Task statement: Output everything in the data exactly, leaving the pictures out.

Provided material:
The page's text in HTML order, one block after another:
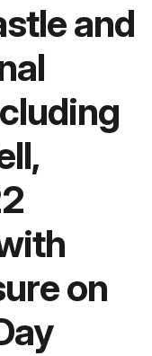
and
on
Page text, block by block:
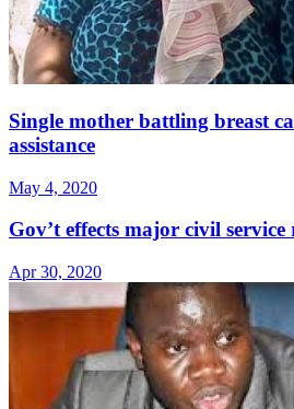
Single mother battling breast
assistance
May 4, 2020
Gov’t effects major civil service
Apr 30, 2020
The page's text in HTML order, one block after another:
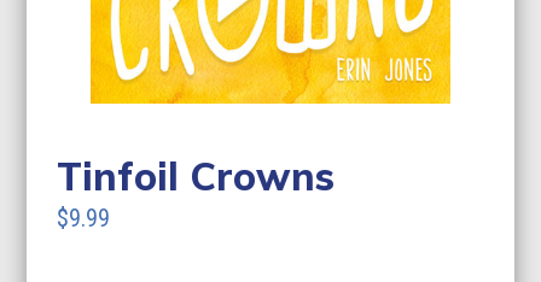
Tinfoil Crowns
$9.99
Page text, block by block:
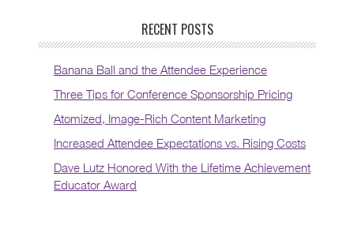
RECENT POSTS
Banana Ball and the Attendee Experience
Three Tips for Conference Sponsorship Pricing
Atomized, Image-Rich Content Marketing
Increased Attendee Expectations vs. Rising Costs
Dave Lutz Honored With the Lifetime Achievement
Educator Award
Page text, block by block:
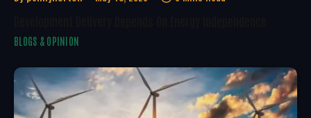
BLOGS & OPINION
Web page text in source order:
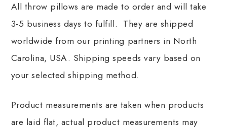
All throw pillows are made to order and will take
3-5 business days to fulfill. They are shipped
worldwide from our printing partners in North
Carolina, USA. Shipping speeds vary based on
your selected shipping method.
Product measurements are taken when products
are laid flat, actual product measurements may
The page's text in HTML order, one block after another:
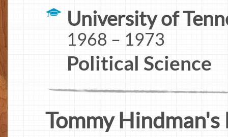
University of
1968 – 1973
Political Science
Tommy
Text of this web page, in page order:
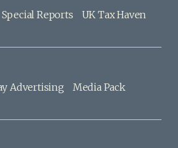
Special Reports
UK Tax Haven
Advertising
Media Pack
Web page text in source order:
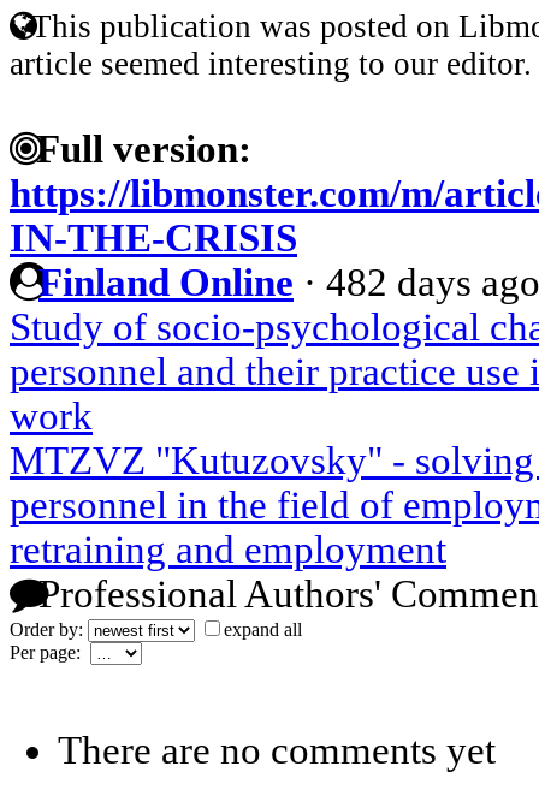
This publication was posted on
article seemed interesting to our editor.
Full version:
https://libmonster.com/m/
IN-THE-CRISIS
Finland Online · 482 days ago
Study of socio-psychological
personnel and their practice
work
MTZVZ "Kutuzovsky" -
personnel in the field of
retraining and employment
Professional Authors'
Order by:
expand all
Per page:
There are no comments yet
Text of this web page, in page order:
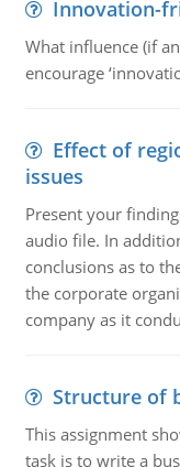
Innovation-
What influence (if
encourage
Effect of
issues
Present your
audio file. In
conclusions as to
the corporate
company as it
Structure of
This assignment
task is to write a
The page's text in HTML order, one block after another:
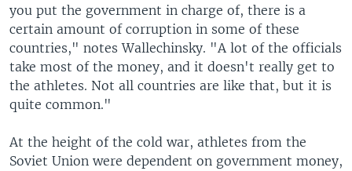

Expected output:
The page's text in HTML order, one block after another:
and
on
Page text, block by block:
Single mother battling breast
assistance
May 4, 2020
Gov’t effects major civil service
Apr 30, 2020
The page's text in HTML order, one block after another:
Tinfoil Crowns
$9.99
Page text, block by block:
RECENT POSTS
Banana Ball and the Attendee Experience
Three Tips for Conference Sponsorship Pricing
Atomized, Image-Rich Content Marketing
Increased Attendee Expectations vs. Rising Costs
Dave Lutz Honored With the Lifetime Achievement
Educator Award
Page text, block by block:
BLOGS & OPINION
Web page text in source order:
All throw pillows are made to order and will take
3-5 business days to fulfill. They are shipped
worldwide from our printing partners in North
Carolina, USA. Shipping speeds vary based on
your selected shipping method.
Product measurements are taken when products
are laid flat, actual product measurements may
The page's text in HTML order, one block after another:
University of
1968 – 1973
Political Science
Tommy
Text of this web page, in page order:
Special Reports
UK Tax Haven
Advertising
Media Pack
Web page text in source order:
This publication was posted on
article seemed interesting to our editor.
Full version:
https://libmonster.com/m/
IN-THE-CRISIS
Finland Online · 482 days ago
Study of socio-psychological
personnel and their practice
work
MTZVZ "Kutuzovsky" -
personnel in the field of
retraining and employment
Professional Authors'
Order by:
expand all
Per page:
There are no comments yet
Text of this web page, in page order:
Innovation-
What influence (if
encourage
Effect of
issues
Present your
audio file. In
conclusions as to
the corporate
company as it
Structure of
This assignment
task is to write a
The page's text in HTML order, one block after another:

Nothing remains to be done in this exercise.